The Sam and Alfreda Maloof Foundation, including the Pyramid Room (photos compiled after 1933 from the Library of Congress).

January 2022

Winter Greetings from

Jane Brucker Studio

Mother’s Mirrors by Jane Brucker. Photograph by Brian Forrest.

On View:

Jane Brucker in the Pyramid Room

Open for public viewing through April 2, 2022

Sam and Alfreda Maloof Foundation, 5131 Carnelian St, Alta Loma, CA 91701

The Sam and Alfreda Maloof Foundation for Arts and Crafts is a member of the Historic Artists' Homes and Studios program (HAHS) of the National Trust for Preservation.

Jane Brucker will be showing a series of sculptural works installed in the Pyramid Room at the Sam and Alfreda Maloof Foundation. Included in the exhibition are three chairs using painted and fused glass elements from her monumental work, Fragile Thoughts, completed in 2018.

The work is a tribute to Elizabeth Milbank Anderson, an early twentieth century philanthropist who championed healthcare, education, women’s issues and the arts, and who spent her summer summers in California, attracted to its healthy climate. The installation Objects for Sam’s Desk is a set of seven works culled from Brucker’s oeuvre and chosen by Brucker for their reference to the domestic setting of the Maloof.

Finally, Bouquet is an ongoing installation project that begins with an antique vase owned (and broken) by Brucker’s grandmother and repaired by her grandfather. Emerging from a collection of vessels, containers and vases are changing arrangements that respond to the setting. In this case, the two large niche windows of the pyramid room and a third wooden shelf built-in. In all of the works presented, Brucker uses heirloom elements to construct meditations on the nature of relationship, home and domesticity.

Sam Maloof is acknowledged as one of the finest woodworkers of our time. As a leader of the California modern arts movement, he designed and produced furniture infused with profound artistic vision for more than half a century until his death in 2009. Central to Sam’s work and life is the sprawling hand-built residence and adjoining woodshop. Nestled in a lemon grove near the San Gabriel Mountains in Southern California, the residence is filled with Maloof furniture and many examples of 20th Century American arts and crafts.


Left: LOST (detail) by Jane Brucker.
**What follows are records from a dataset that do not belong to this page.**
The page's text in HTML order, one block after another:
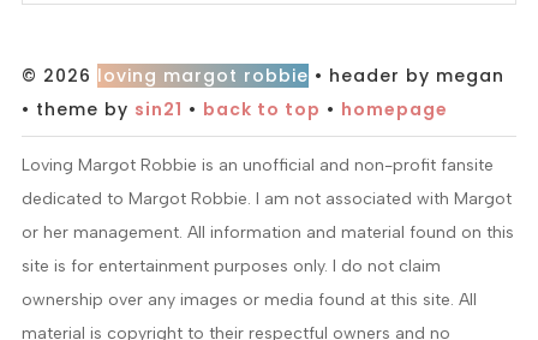
© 2026 loving margot robbie • header by megan
• theme by sin21 • back to top • homepage
Loving Margot Robbie is an unofficial and non-profit fansite
dedicated to Margot Robbie. I am not associated with Margot
or her management. All information and material found on this
site is for entertainment purposes only. I do not claim
ownership over any images or media found at this site. All
material is copyright to their respectful owners and no
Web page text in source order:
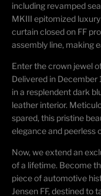
including revamped
MKIII epitomized
curtain closed on FF
assembly line, making
Enter the crown jewel
Delivered in
in a resplendent dark
leather interior.
spared, this pristine
elegance and peerless
Now, we extend an
of a lifetime. Become
piece of automotive
Jensen FF, destined to
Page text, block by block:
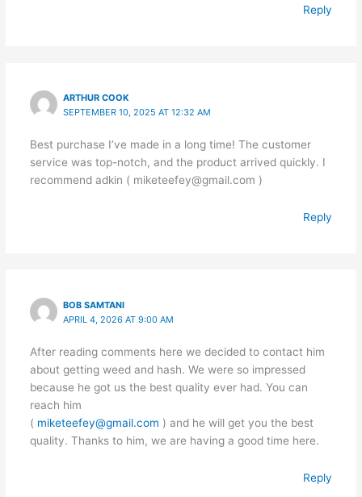
Reply
ARTHUR COOK
SEPTEMBER 10, 2025 AT 12:32 AM
Best purchase I’ve made in a long time! The customer
service was top-notch, and the product arrived quickly. I
recommend adkin ( miketeefey@gmail.com )
Reply
BOB SAMTANI
APRIL 4, 2026 AT 9:00 AM
After reading comments here we decided to contact him
about getting weed and hash. We were so impressed
because he got us the best quality ever had. You can
reach him
( miketeefey@gmail.com ) and he will get you the best
quality. Thanks to him, we are having a good time here.
Reply
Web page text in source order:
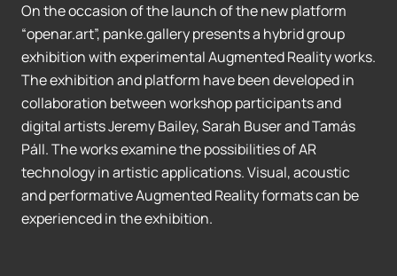
On the occasion of the launch of the new platform
“openar.art”, panke.gallery presents a hybrid group
exhibition with experimental Augmented Reality works.
The exhibition and platform have been developed in
collaboration between workshop participants and
digital artists Jeremy Bailey, Sarah Buser and Tamás
Páll. The works examine the possibilities of AR
technology in artistic applications. Visual, acoustic
and performative Augmented Reality formats can be
experienced in the exhibition.

Photograph by Brian Forrest.

Right: LOST installation at San Diego International Airport. Photograph by Joey Herring.

On View through May 2022

Jane Brucker’s LOST

in Make Yourself at Home Exhibition at San Diego International Airport

3225 N Harbor Dr, San Diego, CA 92101, located in Terminal 2 West, Post-Security, Gate 35

On two monumental pedestals, 388 cast bronze and brass tiny objects make up the installation, LOST. Brucker uses lost-wax jewelry techniques to cast in bronze, white bronze and brass objects such as preserved buttons, a handcrafted millinery flower, puzzle pieces, misplaced keys, coins and containers of makeup. LOST evokes thoughts about loss throughout life—from baby teeth to relationships—and the entire collection prompts us to consider what we leave behind when we move or die.
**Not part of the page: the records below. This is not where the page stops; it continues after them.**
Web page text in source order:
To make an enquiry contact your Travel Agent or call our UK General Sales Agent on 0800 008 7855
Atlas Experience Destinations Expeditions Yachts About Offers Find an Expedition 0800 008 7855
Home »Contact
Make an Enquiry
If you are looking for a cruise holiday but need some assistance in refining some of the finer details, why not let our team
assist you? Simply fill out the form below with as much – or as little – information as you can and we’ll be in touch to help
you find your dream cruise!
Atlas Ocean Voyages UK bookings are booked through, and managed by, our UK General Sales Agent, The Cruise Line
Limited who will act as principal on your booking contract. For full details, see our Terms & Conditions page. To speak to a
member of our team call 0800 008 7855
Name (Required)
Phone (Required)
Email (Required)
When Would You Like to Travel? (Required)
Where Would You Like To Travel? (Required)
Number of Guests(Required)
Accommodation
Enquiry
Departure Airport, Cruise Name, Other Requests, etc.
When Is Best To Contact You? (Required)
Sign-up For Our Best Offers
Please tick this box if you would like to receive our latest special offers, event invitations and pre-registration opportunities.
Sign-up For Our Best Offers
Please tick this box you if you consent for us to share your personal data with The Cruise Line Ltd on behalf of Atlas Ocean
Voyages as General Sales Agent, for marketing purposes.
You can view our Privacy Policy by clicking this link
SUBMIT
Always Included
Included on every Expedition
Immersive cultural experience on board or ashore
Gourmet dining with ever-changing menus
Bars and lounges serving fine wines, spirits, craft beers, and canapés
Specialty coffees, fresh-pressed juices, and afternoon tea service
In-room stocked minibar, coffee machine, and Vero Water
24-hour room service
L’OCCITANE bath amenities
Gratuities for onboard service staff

Make Yourself at Home features 16 distinct exhibitors whose artwork and collections explore how the concept of home differs for each person and shapes our memories, identities, and sense of belonging in an increasingly nomadic world. Artists rely on the motif of home to draw connections between personal histories, and timely political and social themes including immigration, homelessness, urban planning, race, and gender.


Recording Available:

Mirror Image: Frankenstein and the Creation of the Human

Jane Brucker and Brenno Kaneyasu

At the birth of self-recognition, estrangement is born. This previously recorded web event examines how arts and culture create a mirror-like surface that allows us to witness, examine, reflect, and subvert the radical ambiguity between human and monster.

Recorded on October 27, 2021


More from Jane Brucker Studio…

​Left: “Building a structure “of broken concrete road paving, August 1938.” Claremont Russian Village. Photo courtesy of Blanchard Family (via National Trust for Historic Preservation); Right: Native Roger’s Red Grapevine in winter growing against Jane Brucker Studio’s broken concrete and road paving side.

Claremont Views

We are continuing to create a space for work and shared conversation in our home and studio space in Claremont’s Russian Village, a unique architectural neighborhood directly east of Los Angeles. In 2022, we would be pleased to welcome you to the studio after renovations are complete. May the quiet and gratitude of the winter season be extended to you all-near and far.